為免房間徹底成為國家地理頻道會很想登門拜訪拍攝特輯的生態教室,偶爾,我也花三五分鐘做小幅度的整理,以身體做軸心、雙臂開展當直徑畫圓的區域為範圍,撿兩張吸油面紙扔進垃圾桶,或是把空保特瓶集中成一袋,得空時拿去回收。就這樣,我前腳丟後腳收,自給自足自我營生,一個不怎麼舒適的舒適圈。
我以為「我」真的很好相處,不會和自己過不去。我以為,不上不下的日子,也是一種中庸。我以為。我相信。我知道。
我希望。
但,不懂為何,卻在意起來。第一天晚上,我想著,壁虎到哪裡去了?據說壁虎是會叫的,也確實在他處聽過那叫聲,求偶一般有韻律的彈舌音,認真起來,像有著能喚醒世界的驅力。愛情的驅力。
但這夜,何其安靜,只有電風扇發出賣力運轉卻疲憊不已的氣旋聲響。
睡不著。
夜半失眠,近似於全然無能為力的狀態。電腦已經關了,也不再是適合傳手機訊息給誰的時刻了。房裡的燈撥滅,瞳孔適應了暗,頑強地吸收著少量的、不願屈就於夜晚的光。窗外透進來種種似近實遠的小道消息:微微閃爍要壞不壞的路燈、其他人家不知在奮鬥什麼的徹夜通明燈火。還有,打哪來的車子呢這樣呼嘯而過。偶爾也有警車、消防車的聲音,緊急且充滿了戲劇性,遠遠地來了,又在一瞬間往遠處而去,像一齣戲開始要急轉直下的過場。或者救護車,寂寂清冷的夜裡,總令人感到揪心。

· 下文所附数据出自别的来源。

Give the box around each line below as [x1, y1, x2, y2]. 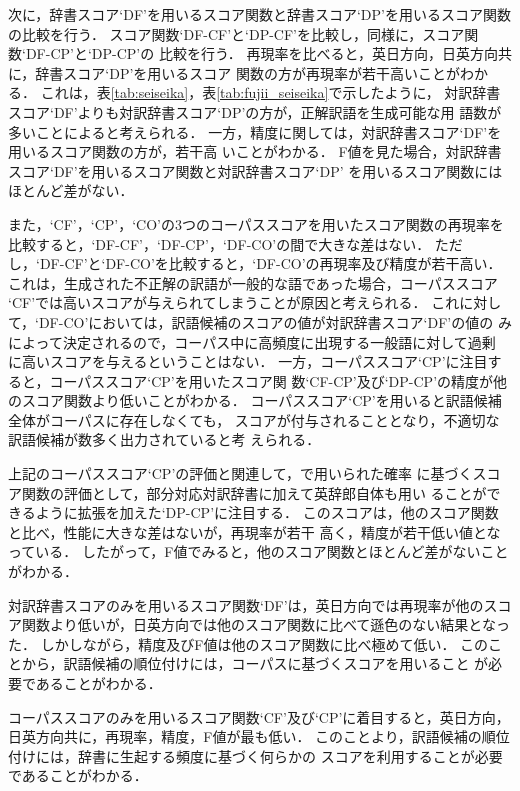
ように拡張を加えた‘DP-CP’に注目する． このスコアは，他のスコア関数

是這樣巨大而不可逆的夜幕落下,遮掩了多少的人間貪嗔痴,怎麼說都未免濫情。如此被包圍,而無法用一個睡眠去逃避、超越,簡直酷刑。或者也像恩賜。這般品質絕對優良的胡思亂想專用時段,在平日裡是不可多得的。但它又同時是忽然而使人措手不及的,巧妙地借力使力,在人精神特別耗弱的時刻,給予過量的思考餘裕。人們在裡頭迷茫、恍惚、怨懟(為什麼呢?天亮後明明就有一個重要的會議要開),或者僥倖(正好可以趕企劃案)。是啦,當然也有人可以完全淡定地面對這一切,失眠就失眠吧,是有什麼了不起?但對於一個經常仰賴安眠藥打開捷徑通往日光的人,就是很不了起。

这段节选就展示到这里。